O FUTURO DECAPITADO

Minha mente, hoje, é um espaço desconhecido, lugar ermo e solitário, facilmente ocupado por impressões, imagens, sonhos, pensamentos... indomáveis, turbulentos e agonizantes.

Tento concentrar-me e mirar-me no alvo certo, naquilo que sei que devo fazer e deve ser feito, mas as rédeas de minha jornada estão completamente soltas e desvencilhadas de minhas mãos.

Sei exatamente onde devo chegar e o que quero ter, no entanto tal qual uma diligência sem cocheiro e a correr precipitadamente sem se dar conta do que há pelo caminho, se é que há caminho, sem se dar conta onde termina o caminho, se é que há caminho, assim me encontro.

Sinto-me como se estivesse oco. Sinto-me como uma casa vazia, sem gente, sem móveis, completamente desocupada, fechada, onde só os fungos e ácaros são os seus moradores, felizes moradores, os quais se alegram em tacitamente destruírem toda estrutura do prédio. Chego a sentir o fedor agonizante do mofo que se espalha e enche o ambiente sorrateiramente.

Já não me reconheço. Olho-me, mas não me vejo. Procuro escutar-me, mas voz não há em mim. Uma noite sem fim pousou sobre mim, noite espessa, gélida e deprimente. Tateio em busca do caminho. Tatear é o meu máximo, é tudo que me resta.

Em mim só há tergiversação sem fim. Sou um ser transitivo indireto, mas sem sinalização pelo percurso que estou andando. Não há nada que me ligue a algo, completamente desprendido e solto, assim estou.

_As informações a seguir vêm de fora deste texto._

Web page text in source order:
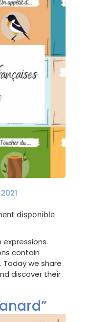
disponible
expressions.
contain
we share
discover their
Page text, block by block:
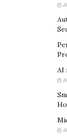
unique risks,”
exploitation by
Manipulating
decisions,
mechanical
from the
continuously
sensitive
AI

Minha mente teimosamente caminha em sentido retrógrado, busca o passado desesperadamente, como água corrente que procura um escape, ainda que a leve à vala e à lama. Não tenho controle sobre meus pensamentos, assim como a água não tem controle sobre sua corrida, mas unicamente corre na direção de um nível mais baixo.

Meu corpo segue o mesmo caminho de minha mente. Atrofia-se. Quase não há mais força em meus gestos, meu andar é moroso. Meu sorriso sucumbiu-se, prostrou-se diante dos dilemas vividos nesses últimos dias. As comportas da desilusão se abriram sobre minha vida, tal qual o grande dilúvio, à época dos patriarcas, devastando todo e qualquer sonho, planos e aspirações.

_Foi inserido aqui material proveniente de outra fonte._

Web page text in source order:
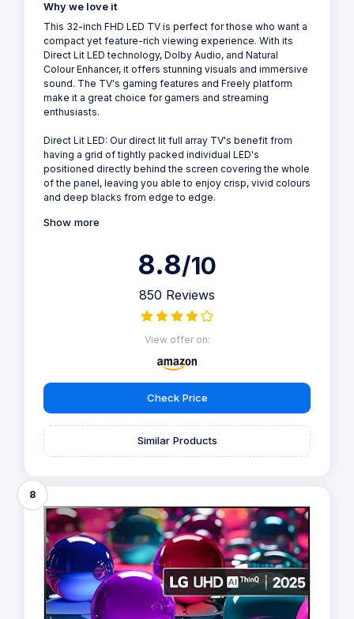
Why we love it
This 32-inch FHD LED TV is perfect for those who want a
compact yet feature-rich viewing experience. With its
Direct Lit LED technology, Dolby Audio, and Natural
Colour Enhancer, it offers stunning visuals and immersive
sound. The TV's gaming features and Freely platform
make it a great choice for gamers and streaming
enthusiasts.
Direct Lit LED: Our direct lit full array TV's benefit from
having a grid of tightly packed individual LED's
positioned directly behind the screen covering the whole
of the panel, leaving you able to enjoy crisp, vivid colours
and deep blacks from edge to edge.
Show more
8.8/10
850 Reviews
View offer on:
Check Price
Similar Products
8
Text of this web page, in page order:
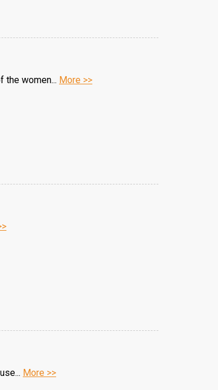
the women... More >>
More >>
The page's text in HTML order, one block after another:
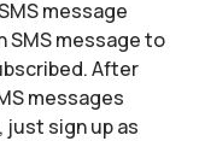
message
SMS message to
After
messages
just sign up as
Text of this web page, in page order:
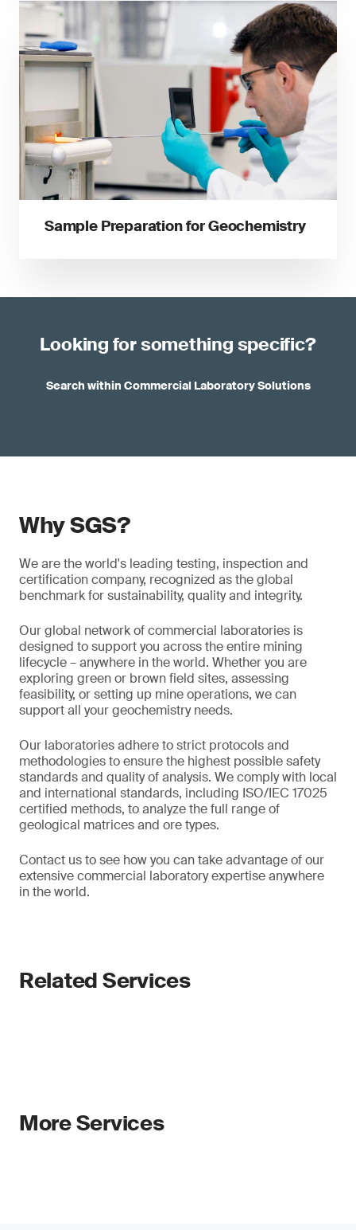
Sample Preparation for Geochemistry
Looking for something specific?
Search within Commercial Laboratory Solutions
Why SGS?
We are the world's leading testing, inspection and
certification company, recognized as the global
benchmark for sustainability, quality and integrity.
Our global network of commercial laboratories is
designed to support you across the entire mining
lifecycle – anywhere in the world. Whether you are
exploring green or brown field sites, assessing
feasibility, or setting up mine operations, we can
support all your geochemistry needs.
Our laboratories adhere to strict protocols and
methodologies to ensure the highest possible safety
standards and quality of analysis. We comply with local
and international standards, including ISO/IEC 17025
certified methods, to analyze the full range of
geological matrices and ore types.
Contact us to see how you can take advantage of our
extensive commercial laboratory expertise anywhere
in the world.
Related Services
More Services

O futuro, antes alegre, iluminado e reluzente, agora é um espectro fantasmagórico. Não me há contentamento em olhá-lo mesmo que de soslaio. O futuro deixou de ser futuro, pois o via tão nitidamente quanto a sombra de meu corpo projetada pela luz perpendicular do sol; via-o tão nitidamente quanto a roupa que reveste e protege meu corpo. Minha mente, diante de tudo isso, refugia-se obstinadamente no passado, sem querer de lá sair.

Ando de cabeça erguida, mas de espírito cabisbaixo; minha boca fala, mas meu espírito está taciturno e lúgubre. Todos hão de achar que estou vivo, no entanto morto estou.

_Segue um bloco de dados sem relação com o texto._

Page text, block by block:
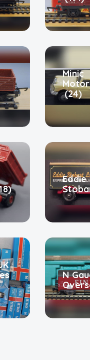
Minic
(24)
Eddie
N
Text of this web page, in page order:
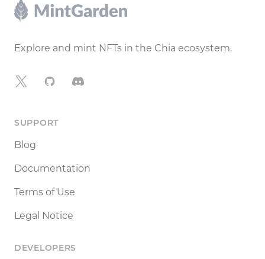
Footer
Explore and mint NFTs in the Chia ecosystem.
X GitHubDiscord
SUPPORT
Blog
Documentation
Terms of Use
Legal Notice
DEVELOPERS

Morto estou. Não há homem sem sonhos, sem planos, sem alegria, pois a vida de um homem se consubstancia na presença pulsante desses substantivos que se adjetivam nas suas expressões e condutas. Não há homem sem presente e sem futuro, e a mim só me resta o enclaustramento em um passado estático. Tudo de mim que se projetava para um futuro foi elidido.

O futuro?!! Decapitaram-no! E o seu sangue jorra e corre tal qual um tsunami devastando tudo que há pela sua frente não se importando se seu oponente seja um ser vivo ou não. Tudo que lhe importa e lhe satisfaz é destruir, destruir...

Vejo nos rostos das pessoas, que por mim passam, um sorriso e um toque de alegria, é certo que, em algumas, esse sorriso e esse toque de alegria é mais vívido, do que em outras. Talvez, não o sei ao certo, seja apenas uma arma usada por elas para sobreviver diante de seus profundos dilemas, mas isso não vem ao caso. O que vem ao caso é que esse contraste entre mim e elas faz-me sentir um verme, um nada. E esse sentimento faz-me querer ficar longe de todos; longe desses rostos sorridentes, os quais fazem questão de revelar uma felicidade eterna, sem fim, onde nada a obstaculiza, uma autoestima exacerbadamente prepotente; pessoas que se vangloriam de serem completamente detentoras do controle do timão de suas vidas; pessoas que se jactanciam de que não há tsunami em suas vidas, mas apenas e tão somente pequeninas ondas, facilmente transponíveis.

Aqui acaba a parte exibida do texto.